Derivative of binomial coefficients

Question

I obtained the following formula in Mathematica:

$$\frac{d}{dn}\ln\binom{n}{k} = H_{n} - H_{n-k}$$

where $H_n$ are the harmonic numbers ($H_n = \sum_{i=1}^n 1/i$). But I have no idea how to prove it. Can someone help me? Or at least provide a reference to a textbook/paper?

Answer 1

\begin{eqnarray*} \binom{n}{k} &=& \frac{n(n-1) \cdots(n-k+1)}{k!} \\ \ln \binom{n}{k} &=&\ln n + \ln(n-1) + \cdots +\ln(n-k+1) -\ln(k!) \\ \frac{d}{dn} \ln \binom{n}{k} &=& \frac{1}{n} + \frac{1}{n-1} +\cdots + \frac{1}{n-k+1} =\color{red}{H_n-H_{n-k}}. \end{eqnarray*}

Answer 2

$\newcommand{\bbx}[1]{\,\bbox[15px,border:1px groove navy]{\displaystyle{#1}}\,} \newcommand{\braces}[1]{\left\lbrace\,{#1}\,\right\rbrace} \newcommand{\bracks}[1]{\left\lbrack\,{#1}\,\right\rbrack} \newcommand{\dd}{\mathrm{d}} \newcommand{\ds}[1]{\displaystyle{#1}} \newcommand{\expo}[1]{\,\mathrm{e}^{#1}\,} \newcommand{\ic}{\mathrm{i}} \newcommand{\mc}[1]{\mathcal{#1}} \newcommand{\mrm}[1]{\mathrm{#1}} \newcommand{\pars}[1]{\left(\,{#1}\,\right)} \newcommand{\partiald}[3][]{\frac{\partial^{#1} #2}{\partial #3^{#1}}} \newcommand{\root}[2][]{\,\sqrt[#1]{\,{#2}\,}\,} \newcommand{\totald}[3][]{\frac{\mathrm{d}^{#1} #2}{\mathrm{d} #3^{#1}}} \newcommand{\verts}[1]{\left\vert\,{#1}\,\right\vert}$ \begin{align} &\bbox[10px,#ffd]{\ds{\totald{}{n}\ln\pars{n \choose k}}} = \totald{}{n}\bracks{\ln\pars{\Gamma\pars{n + 1}} - \ln\pars{\Gamma\pars{n - k + 1}}}\quad\pars{~\Gamma:\ Gamma Function~} \\[5mm] = &\ \Psi\pars{n + 1} - \Psi\pars{n + 1 - k}\qquad\pars{~\Psi:\ Digamma Function~} \\[5mm] = &\ \underbrace{\bracks{\Psi\pars{n + 1} + \gamma}} _{\ds{H_{n}}}\ -\ \underbrace{\bracks{\Psi\pars{n - k + 1} + \gamma}}_{\ds{H_{n - k}}} \qquad \pars{~\gamma:\ Euler\!-\!Mascheroni\ Constant~} \\[5mm] = &\ \bbx{H_{n} - H_{n - k}} \end{align}

Answer 3

$\frac{d}{dn}\ln{n\choose k}=\frac{d}{dn}[\ln(n!)-\ln((n-k)!)-\ln(k!)]=\frac{d}{dn}\ln(n!)-\frac{d}{dn}\ln((n-k)!)$ Can you take it from here?
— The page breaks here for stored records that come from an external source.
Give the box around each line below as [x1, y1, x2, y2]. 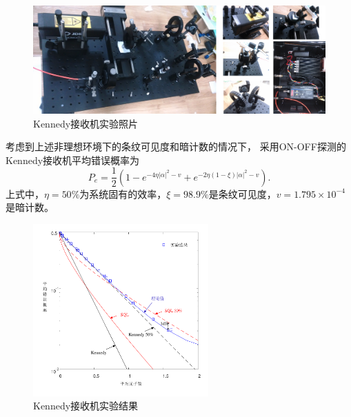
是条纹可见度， [208, 186, 277, 201]
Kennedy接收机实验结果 [33, 398, 139, 413]
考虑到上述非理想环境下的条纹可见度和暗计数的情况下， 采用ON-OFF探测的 [6, 139, 346, 154]
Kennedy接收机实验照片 [33, 116, 139, 130]
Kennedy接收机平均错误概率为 [6, 152, 140, 167]
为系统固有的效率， [79, 186, 167, 201]
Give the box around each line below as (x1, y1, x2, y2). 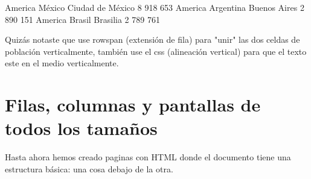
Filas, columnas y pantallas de (5, 92, 261, 117)
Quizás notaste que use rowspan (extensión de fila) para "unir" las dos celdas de (5, 33, 300, 46)
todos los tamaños (5, 116, 158, 140)
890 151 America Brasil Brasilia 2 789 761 (5, 13, 160, 25)
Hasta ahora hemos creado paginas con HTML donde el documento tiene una (5, 151, 291, 163)
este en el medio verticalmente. (5, 57, 119, 69)
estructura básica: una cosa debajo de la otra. (5, 162, 173, 175)
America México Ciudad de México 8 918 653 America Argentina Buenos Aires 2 (5, 1, 304, 13)
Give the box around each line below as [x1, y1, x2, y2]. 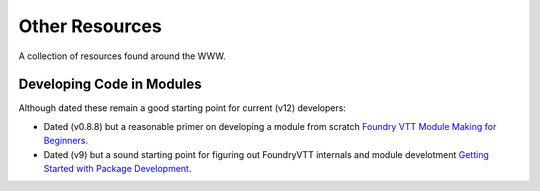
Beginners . [43, 135, 89, 147]
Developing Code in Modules [18, 76, 202, 93]
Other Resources [18, 15, 162, 37]
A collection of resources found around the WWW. [18, 50, 227, 62]
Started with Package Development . [43, 163, 192, 175]
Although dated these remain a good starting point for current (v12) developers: [18, 102, 347, 114]
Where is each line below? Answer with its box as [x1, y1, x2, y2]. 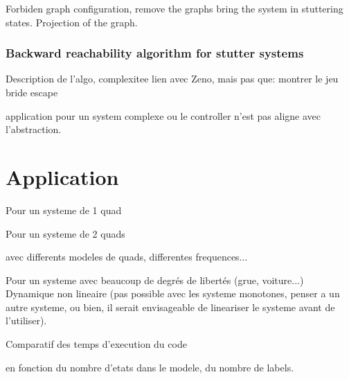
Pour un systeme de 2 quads [6, 226, 125, 240]
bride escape [6, 85, 58, 99]
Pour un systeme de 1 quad [6, 202, 122, 217]
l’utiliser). [6, 313, 47, 328]
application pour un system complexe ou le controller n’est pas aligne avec [6, 108, 321, 123]
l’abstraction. [6, 122, 62, 136]
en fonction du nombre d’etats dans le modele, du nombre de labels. [6, 360, 294, 374]
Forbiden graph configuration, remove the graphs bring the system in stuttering [6, 1, 343, 15]
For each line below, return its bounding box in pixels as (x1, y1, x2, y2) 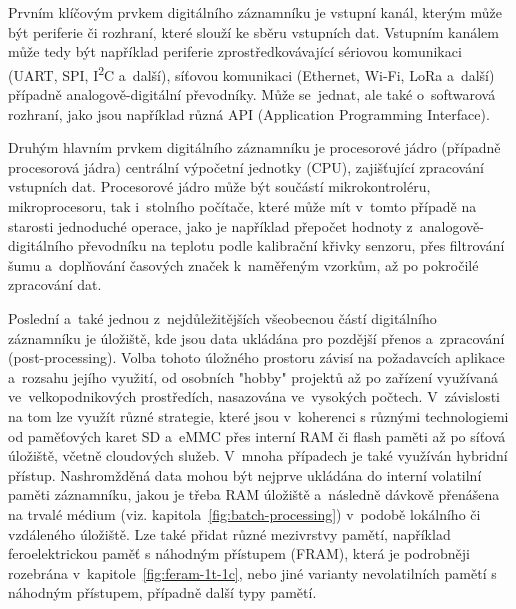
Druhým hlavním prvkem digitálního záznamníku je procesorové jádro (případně (8, 137, 501, 158)
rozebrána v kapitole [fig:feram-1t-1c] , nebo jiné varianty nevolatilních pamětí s (8, 562, 497, 583)
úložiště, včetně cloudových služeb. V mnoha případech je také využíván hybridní (8, 445, 508, 466)
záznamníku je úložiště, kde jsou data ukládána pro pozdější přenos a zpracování (8, 327, 505, 348)
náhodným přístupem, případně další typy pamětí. (8, 582, 317, 603)
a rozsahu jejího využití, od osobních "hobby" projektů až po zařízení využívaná (8, 366, 498, 387)
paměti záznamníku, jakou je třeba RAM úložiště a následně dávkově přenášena (8, 484, 500, 505)
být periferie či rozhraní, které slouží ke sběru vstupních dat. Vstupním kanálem (8, 21, 499, 42)
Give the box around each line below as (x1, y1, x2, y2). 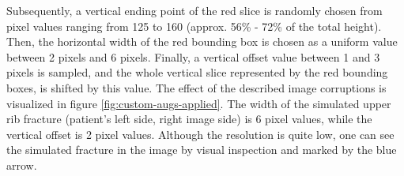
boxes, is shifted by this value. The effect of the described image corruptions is (6, 79, 387, 95)
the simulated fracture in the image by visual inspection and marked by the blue (6, 141, 397, 158)
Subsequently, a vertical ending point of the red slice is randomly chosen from (6, 2, 383, 18)
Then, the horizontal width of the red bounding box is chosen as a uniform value (6, 33, 398, 50)
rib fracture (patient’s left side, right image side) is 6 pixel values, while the (6, 110, 372, 127)
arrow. (6, 156, 37, 173)
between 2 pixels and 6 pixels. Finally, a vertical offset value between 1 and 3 (6, 48, 380, 65)
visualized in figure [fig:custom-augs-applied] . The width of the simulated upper (6, 95, 391, 111)
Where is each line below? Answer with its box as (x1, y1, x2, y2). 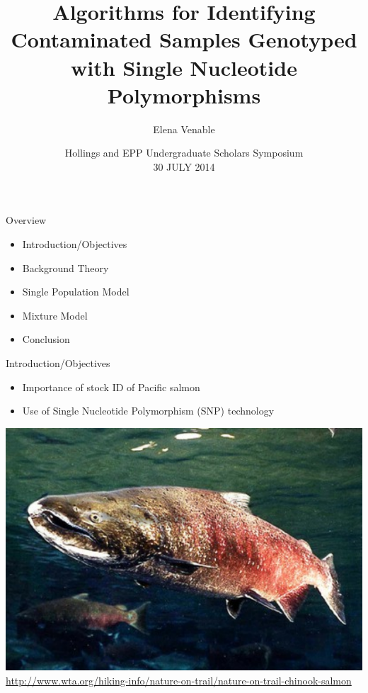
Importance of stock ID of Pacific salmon (22, 379, 200, 394)
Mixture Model (22, 308, 88, 322)
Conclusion (22, 332, 70, 346)
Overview (6, 213, 47, 227)
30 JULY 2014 (153, 159, 215, 174)
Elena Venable (153, 121, 215, 136)
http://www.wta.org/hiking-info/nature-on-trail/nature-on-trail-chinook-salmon (6, 673, 352, 688)
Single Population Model (22, 284, 130, 299)
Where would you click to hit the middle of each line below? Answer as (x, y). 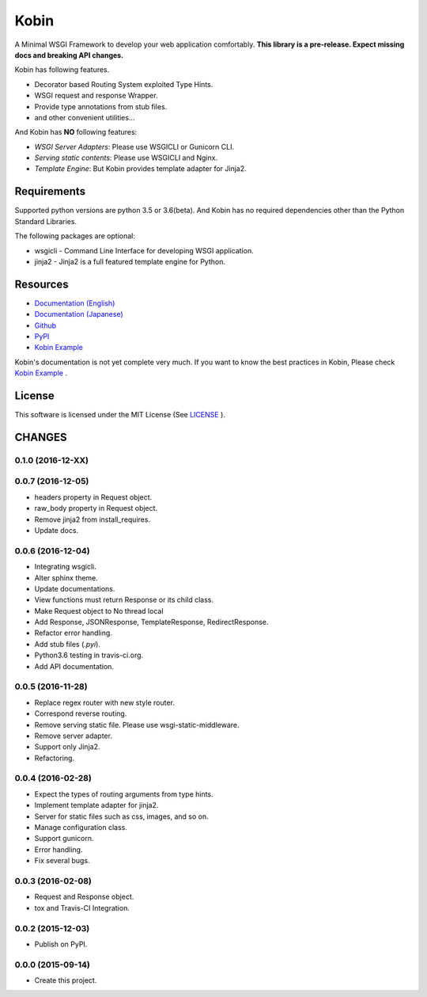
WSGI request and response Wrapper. (96, 96)
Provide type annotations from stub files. (101, 106)
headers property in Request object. (93, 497)
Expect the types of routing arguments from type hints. (124, 794)
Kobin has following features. (62, 70)
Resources (42, 284)
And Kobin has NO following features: (76, 132)
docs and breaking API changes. (69, 55)
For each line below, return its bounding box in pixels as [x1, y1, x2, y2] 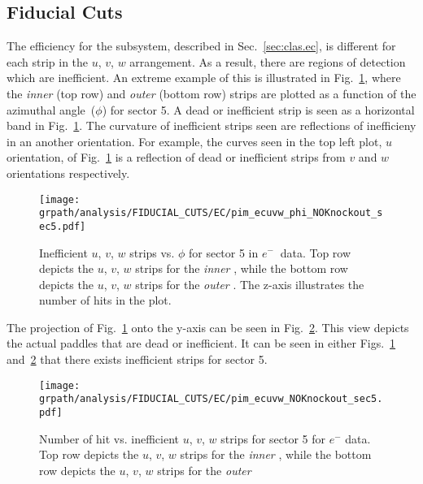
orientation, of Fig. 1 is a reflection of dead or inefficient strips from [7, 149, 346, 166]
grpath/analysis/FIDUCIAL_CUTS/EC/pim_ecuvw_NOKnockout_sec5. [39, 393, 383, 405]
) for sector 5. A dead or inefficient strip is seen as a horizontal [102, 101, 415, 118]
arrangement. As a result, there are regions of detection [129, 53, 406, 70]
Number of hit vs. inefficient [39, 430, 180, 447]
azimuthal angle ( [7, 101, 96, 118]
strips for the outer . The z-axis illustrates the [135, 275, 364, 292]
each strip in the [7, 53, 89, 70]
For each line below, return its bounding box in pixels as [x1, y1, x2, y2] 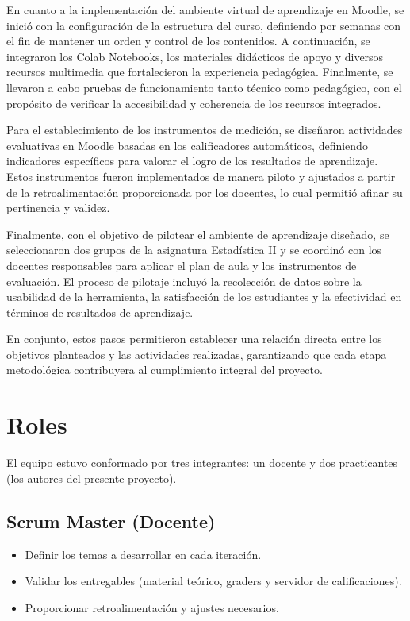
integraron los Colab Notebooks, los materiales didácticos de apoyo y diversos [6, 48, 384, 64]
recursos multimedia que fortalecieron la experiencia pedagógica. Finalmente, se [6, 64, 393, 80]
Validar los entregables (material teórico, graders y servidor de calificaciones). [25, 573, 402, 589]
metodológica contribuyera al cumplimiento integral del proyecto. [6, 361, 323, 378]
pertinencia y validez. [6, 199, 110, 216]
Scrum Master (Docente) [6, 508, 216, 533]
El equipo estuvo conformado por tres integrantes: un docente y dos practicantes [6, 454, 398, 471]
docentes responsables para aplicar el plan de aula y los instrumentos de [6, 256, 357, 273]
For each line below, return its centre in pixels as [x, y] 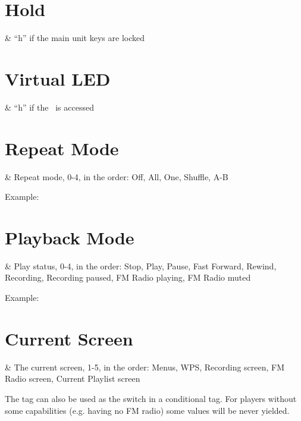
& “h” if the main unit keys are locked [75, 38]
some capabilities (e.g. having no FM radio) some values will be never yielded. [147, 410]
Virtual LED [58, 78]
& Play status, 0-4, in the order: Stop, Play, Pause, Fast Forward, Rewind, [141, 266]
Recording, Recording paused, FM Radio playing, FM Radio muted [128, 277]
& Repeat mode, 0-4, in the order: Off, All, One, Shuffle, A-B [117, 176]
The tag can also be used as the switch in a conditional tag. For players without [151, 398]
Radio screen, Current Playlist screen [73, 378]
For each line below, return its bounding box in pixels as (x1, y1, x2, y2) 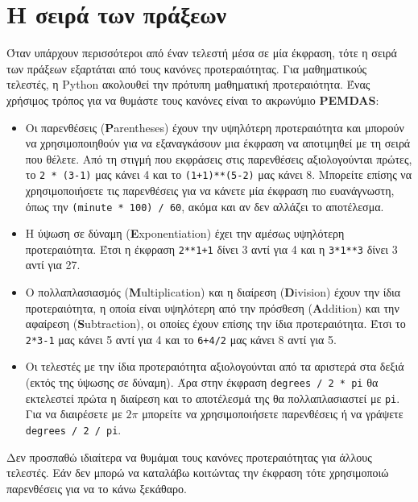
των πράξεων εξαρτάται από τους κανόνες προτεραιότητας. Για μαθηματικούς (6, 60, 367, 77)
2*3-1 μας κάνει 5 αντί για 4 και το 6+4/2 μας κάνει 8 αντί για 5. (25, 330, 337, 347)
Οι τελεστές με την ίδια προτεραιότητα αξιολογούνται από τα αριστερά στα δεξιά (25, 358, 404, 375)
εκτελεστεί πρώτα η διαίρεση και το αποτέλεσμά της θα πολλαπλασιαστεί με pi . (25, 389, 400, 406)
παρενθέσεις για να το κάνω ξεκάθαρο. (6, 479, 187, 496)
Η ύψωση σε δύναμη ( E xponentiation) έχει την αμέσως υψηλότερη (25, 225, 345, 242)
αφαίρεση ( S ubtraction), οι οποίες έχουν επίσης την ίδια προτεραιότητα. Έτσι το (25, 315, 406, 332)
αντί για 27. (25, 256, 81, 273)
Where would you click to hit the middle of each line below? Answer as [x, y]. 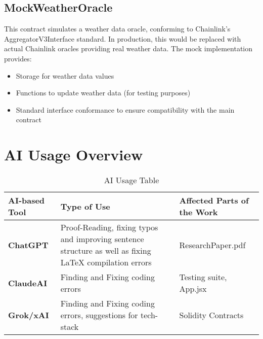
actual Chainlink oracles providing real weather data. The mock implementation [128, 48]
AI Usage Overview [74, 155]
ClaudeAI [28, 283]
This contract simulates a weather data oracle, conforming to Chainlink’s [117, 29]
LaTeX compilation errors [106, 262]
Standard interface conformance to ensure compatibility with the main [125, 109]
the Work [199, 212]
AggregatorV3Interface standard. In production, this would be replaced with [123, 38]
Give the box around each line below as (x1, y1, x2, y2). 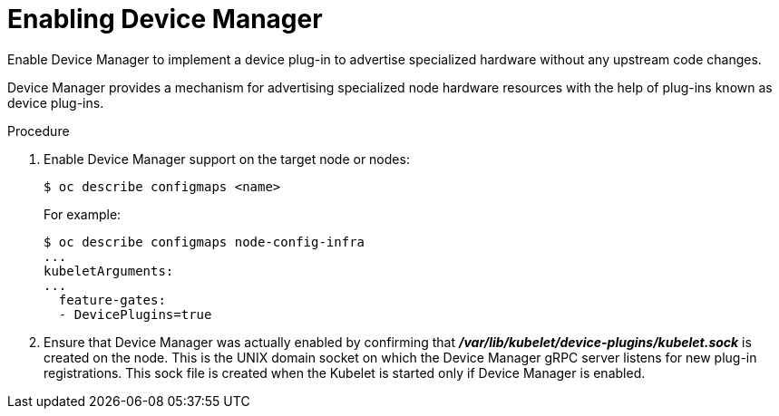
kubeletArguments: (44, 263, 174, 278)
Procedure (7, 122, 70, 139)
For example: (44, 206, 122, 222)
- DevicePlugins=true (58, 306, 212, 322)
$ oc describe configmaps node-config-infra (44, 234, 365, 249)
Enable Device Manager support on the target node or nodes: (44, 150, 410, 167)
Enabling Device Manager (7, 4, 323, 34)
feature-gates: (58, 292, 166, 307)
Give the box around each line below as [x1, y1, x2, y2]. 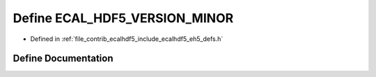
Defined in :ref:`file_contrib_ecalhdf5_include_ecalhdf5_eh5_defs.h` [30, 35, 224, 43]
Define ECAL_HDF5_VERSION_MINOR [13, 10, 234, 26]
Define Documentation [13, 53, 113, 65]
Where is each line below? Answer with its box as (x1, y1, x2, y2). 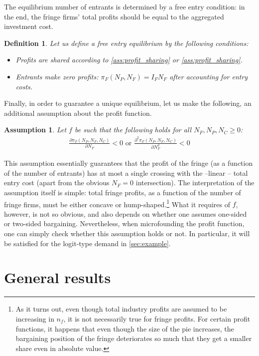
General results (4, 267, 111, 288)
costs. (15, 81, 33, 91)
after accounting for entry (169, 71, 248, 81)
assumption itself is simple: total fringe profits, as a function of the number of (4, 187, 241, 197)
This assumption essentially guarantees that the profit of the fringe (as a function (4, 158, 253, 168)
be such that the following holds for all (74, 124, 192, 135)
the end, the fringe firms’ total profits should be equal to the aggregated (4, 11, 224, 21)
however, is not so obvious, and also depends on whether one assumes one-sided (4, 208, 247, 219)
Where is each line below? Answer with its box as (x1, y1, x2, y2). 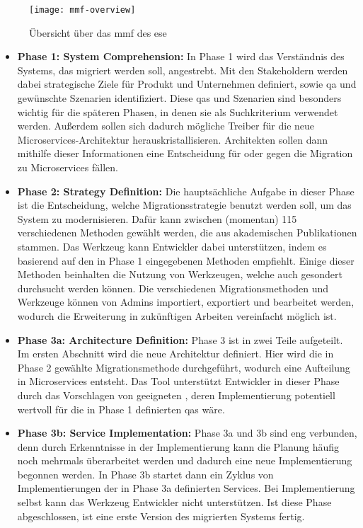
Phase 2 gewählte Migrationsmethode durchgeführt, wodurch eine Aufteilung (17, 360, 350, 374)
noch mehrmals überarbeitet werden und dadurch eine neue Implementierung (17, 453, 352, 468)
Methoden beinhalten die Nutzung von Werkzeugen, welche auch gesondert (17, 267, 342, 282)
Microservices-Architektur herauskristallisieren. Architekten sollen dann (17, 132, 328, 147)
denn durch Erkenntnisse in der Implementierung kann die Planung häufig (17, 439, 340, 454)
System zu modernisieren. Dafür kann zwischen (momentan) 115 (17, 211, 297, 226)
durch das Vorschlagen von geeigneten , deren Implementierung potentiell (17, 387, 335, 402)
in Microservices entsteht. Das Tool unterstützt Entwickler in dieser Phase (17, 374, 340, 389)
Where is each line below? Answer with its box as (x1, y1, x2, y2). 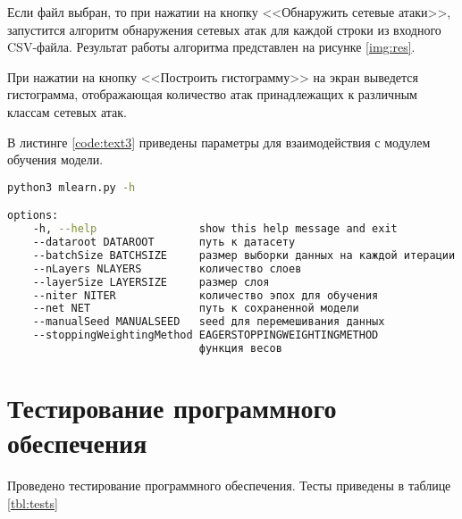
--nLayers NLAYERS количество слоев (32, 262, 302, 275)
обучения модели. (7, 150, 104, 169)
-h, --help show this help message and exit (32, 222, 398, 236)
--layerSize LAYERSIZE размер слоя (32, 275, 270, 289)
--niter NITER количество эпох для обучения (32, 289, 379, 302)
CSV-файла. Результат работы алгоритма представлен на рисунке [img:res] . (7, 38, 416, 56)
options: (7, 209, 59, 222)
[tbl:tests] (7, 493, 58, 512)
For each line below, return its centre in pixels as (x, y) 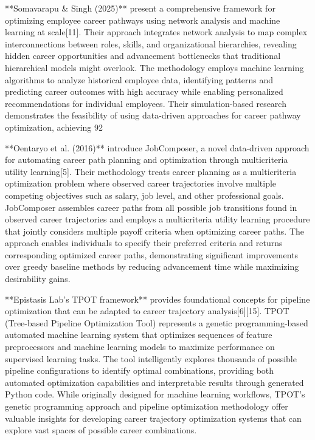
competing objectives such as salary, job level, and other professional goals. (144, 195)
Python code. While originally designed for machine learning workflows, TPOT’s (155, 394)
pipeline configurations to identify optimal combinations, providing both (140, 370)
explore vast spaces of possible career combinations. (101, 430)
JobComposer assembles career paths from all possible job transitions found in (151, 207)
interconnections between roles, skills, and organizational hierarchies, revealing (151, 43)
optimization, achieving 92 (54, 127)
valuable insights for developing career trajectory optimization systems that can (153, 418)
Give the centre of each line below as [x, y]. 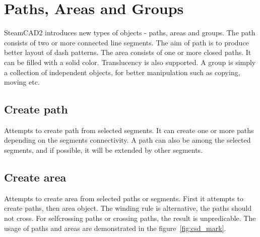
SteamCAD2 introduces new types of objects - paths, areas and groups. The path [130, 33]
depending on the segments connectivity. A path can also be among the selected [127, 140]
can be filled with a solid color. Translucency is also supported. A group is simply [130, 62]
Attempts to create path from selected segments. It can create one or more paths [129, 130]
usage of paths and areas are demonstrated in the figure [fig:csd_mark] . [115, 228]
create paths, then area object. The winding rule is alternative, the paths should [128, 208]
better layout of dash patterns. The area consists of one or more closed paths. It [128, 52]
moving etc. [22, 82]

(Hint: $\ln(\Pi a_i)=\sum_i \ln(a_i)$)

Answer 4

$$k!\binom{n}k=n(n-1)(n-2)\cdots(n-k+1).$$ Taking the logarithmic derivative with respect to $n$ gives $$\frac1n+\frac1{n-1}+\frac1{n-2}+\cdots+\frac1{n-k+1}$$ (as logarithmic derivative converts products into sums).